There are several Python libraries that provide an implementation of ULID. One of them is python-ulid , which is a port of the original JavaScript ULID implementation. To use python-ulid, you need to install it using pip:

pip install python-ulid

Then you can import the ULID class and create a new ULID object:

from ulid import ULID

ulid = ULID()

You can generate a new ULID string by calling the generate () method:

ulid.generate()
# '01FJZ6W9Q9X8Q0V3Z4N5XV7H6D'

You can also access the timestamp and randomness components of the ULID object:

ulid.timestamp
# 1643477652.0

ulid.milliseconds
# 1643477652000

ulid.randomness
# b'\x9f\x8d\x1f\x1a\x0f\x05\xfd\xf7\x1a\xd7'

You can also convert the ULID object to other formats, such as hex, int, bytes, or UUID:

ulid.hex
# '01fjz6w9q9x8q0v3z4n5xv7h6d'

int(ulid)
# 1820576928786795198723644692628913870

ulid.bytes
# b'\x01\xf7oY)\xf4p\xbd\xf9\x9f\x8d\x1f\x1a\x0f\x05\xfd\xf7\x1a\xd7'

ulid.to_uuid()
# UUID('01f76f59-29f4-70bd-f99f-8d1f1a0f05fd-f71a-d7')

Advantage over UUID #

ULID also overcomes one of the major drawbacks associated with using UUIDs, which is the lack of sortability. UUIDs are randomly distributed, which means they cannot be ordered by their values in a meaningful way. This can cause fragmentation or inefficiency in many data structures or algorithms that rely on sorting. For example, if you use UUIDs as keys in a database table, you may end up with a lot of wasted space or slow queries.

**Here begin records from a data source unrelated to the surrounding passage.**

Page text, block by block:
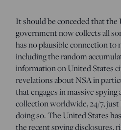
It should be conceded that the
government now collects all
has no plausible connection to
including the random
information on United States
revelations about NSA in
that engages in massive
collection worldwide, 24/7, just
doing so. The United States
the recent spying disclosures,
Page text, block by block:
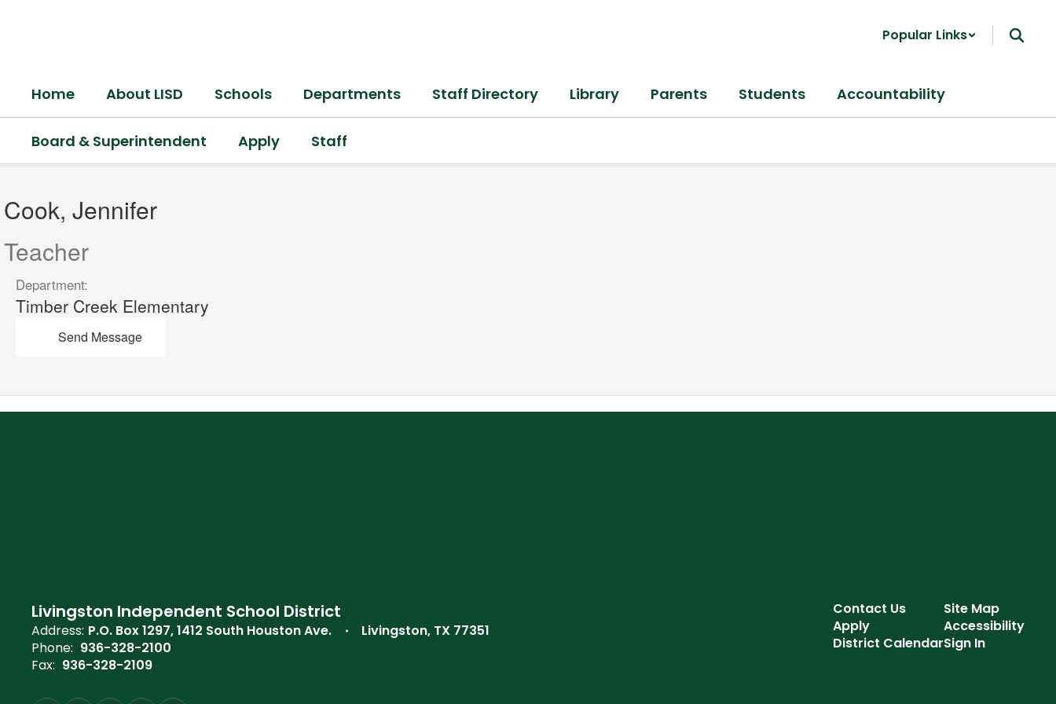
Popular Links
Home About LISD Schools Departments Staff Directory Library Parents Students Accountability
Board & Superintendent Apply Staff
Cook,
Jennifer
Cook, Jennifer
Teacher
Department:
Timber Creek Elementary
Send Message
Livingston Independent School District
Address: P.O. Box 1297 1412 South Houston Ave.
Livingston, TX 77351
Phone: 936-328-2100
Fax: 936-328-2109
Contact Us
Apply
District Calendar
Site Map
Accessibility
Sign In
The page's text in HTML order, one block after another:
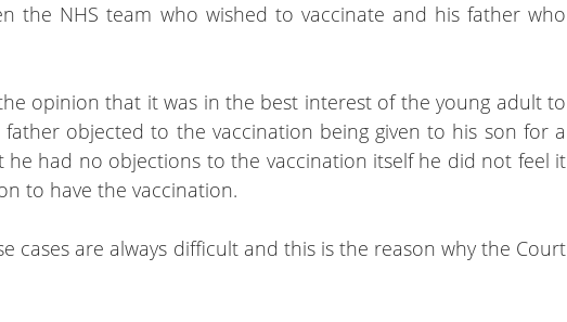
the NHS team who wished to vaccinate and his father who
opinion that it was in the best interest of the young adult to
father objected to the vaccination being given to his son for a
he had no objections to the vaccination itself he did not feel it
to have the vaccination.
cases are always difficult and this is the reason why the Court
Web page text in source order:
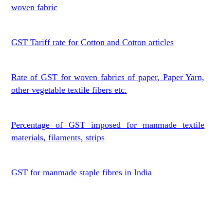
woven fabric
GST Tariff rate for Cotton and Cotton articles
Rate of GST for woven fabrics of paper, Paper Yarn,
other vegetable textile fibers etc.
Percentage of GST imposed for manmade textile
materials, filaments, strips
GST for manmade staple fibres in India
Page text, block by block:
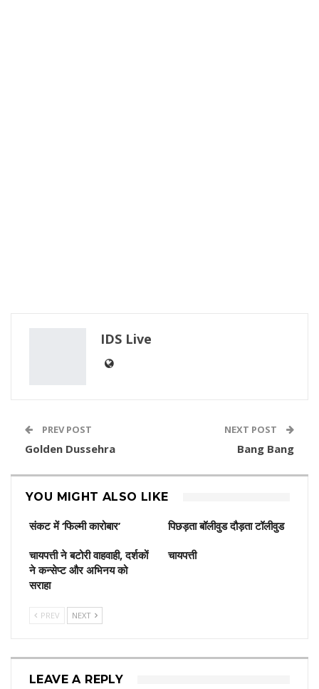
IDS Live
PREV POST
Golden Dussehra
NEXT POST
Bang Bang
YOU MIGHT ALSO LIKE
संकट में ‘फिल्मी कारोबार’ पिछड़ता बॉलीवुड दौड़ता टॉलीवुड
चायपत्ती ने बटोरी वाहवाही, दर्शकों
ने कन्‍सेप्‍ट और अभिनय को
सराहा
चायपत्ती
PREV NEXT
LEAVE A REPLY
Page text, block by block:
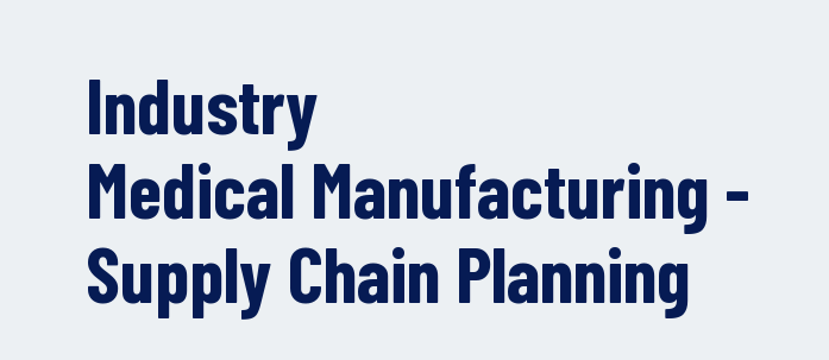
Industry
Medical Manufacturing -
Supply Chain Planning

ULID solves this problem by using a timestamp as the first component of the identifier. This ensures that ULIDs are lexicographically sortable by their creation time, which is useful for many applications that need chronological ordering. For example, if you use ULIDs as keys in a database table, you can easily query the records by their insertion time or range.

Conclusion #

ULID is a new type of identifier that offers several advantages over UUID and autoincrement primary key. ULID is compatible with UUID, but it is more sortable, human-friendly, and efficient. ULID is also more secure, reliable, and simple than autoincrement primary key, as it does not depend on the database server or any other external source. ULID can be easily used in Python with the python-ulid library, which provides a convenient and flexible interface for generating and manipulating ULIDs.